## Information

+ + + + +

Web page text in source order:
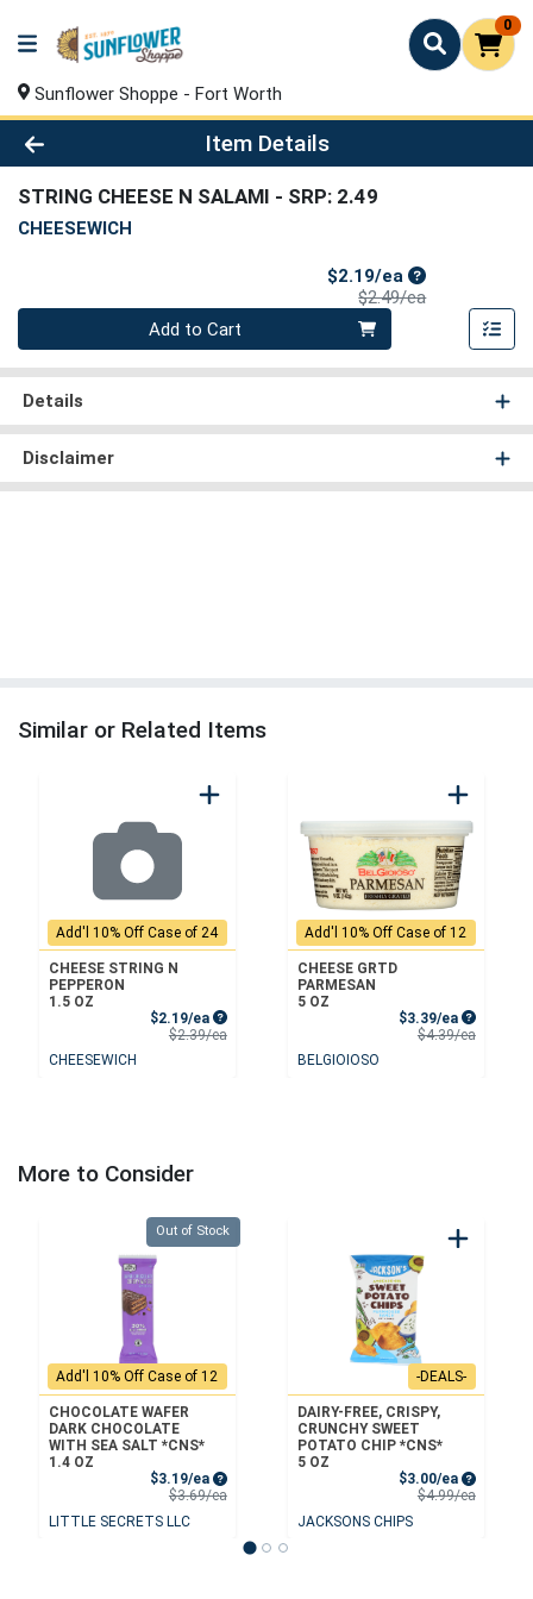
0
Sunflower Shoppe - Fort Worth
Product Details Page
Item Details
STRING CHEESE N SALAMI - SRP: 2.49
CHEESEWICH
$2.19/eaSale Price
$2.49/eaProduct Price
Quantity 0
Add to Cart
Details
Disclaimer
Similar or Related Items
Add'l 10% Off Case of 24
CHEESE STRING N
PEPPERON
1.5 OZ
$2.19/ea Sale Price
$2.39/eaProduct Price
CHEESEWICH
Add'l 10% Off Case of 12
CHEESE GRTD
PARMESAN
5 OZ
$3.39/ea Sale Price
$4.39/eaProduct
BELGIOIOSO
More to Consider
Quantity 0
Out of Stock
Add'l 10% Off Case of 12
CHOCOLATE WAFER
DARK CHOCOLATE
WITH SEA SALT *CNS*
1.4 OZ
$3.19/ea Sale Price
$3.69/eaProduct Price
LITTLE SECRETS LLC
-DEALS-
DAIRY-FREE, CRISPY,
CRUNCHY SWEET
POTATO CHIP *CNS*
5 OZ
$3.00/ea Sale Price
$4.99/eaProduct
JACKSONS CHIPS
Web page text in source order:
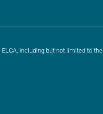
including but not limited to the
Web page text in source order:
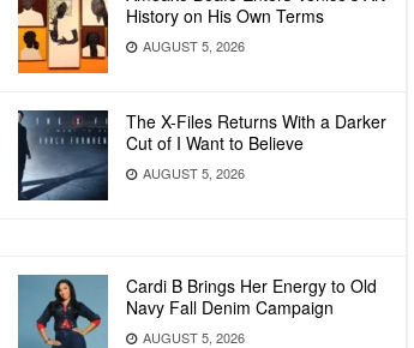
History on His Own Terms
AUGUST 5, 2026
The X-Files Returns With a Darker
Cut of I Want to Believe
AUGUST 5, 2026
Cardi B Brings Her Energy to Old
Navy Fall Denim Campaign
AUGUST 5, 2026
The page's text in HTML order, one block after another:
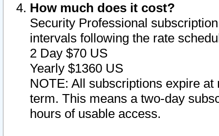
How much does it cost?
Security Professional
intervals following the rate
2 Day $70 US
Yearly $1360 US
NOTE: All subscriptions expire
term. This means a two-day
hours of usable access.

+ + + + +

## Exercise description
What is needed is an exact retyping of every line from the one containing "Security Professional" through the final line of the entries, and only those lines.

## Response
Security Professional
intervals following the rate
2 Day $70 US
Yearly $1360 US
NOTE: All subscriptions expire
term. This means a two-day
hours of usable access.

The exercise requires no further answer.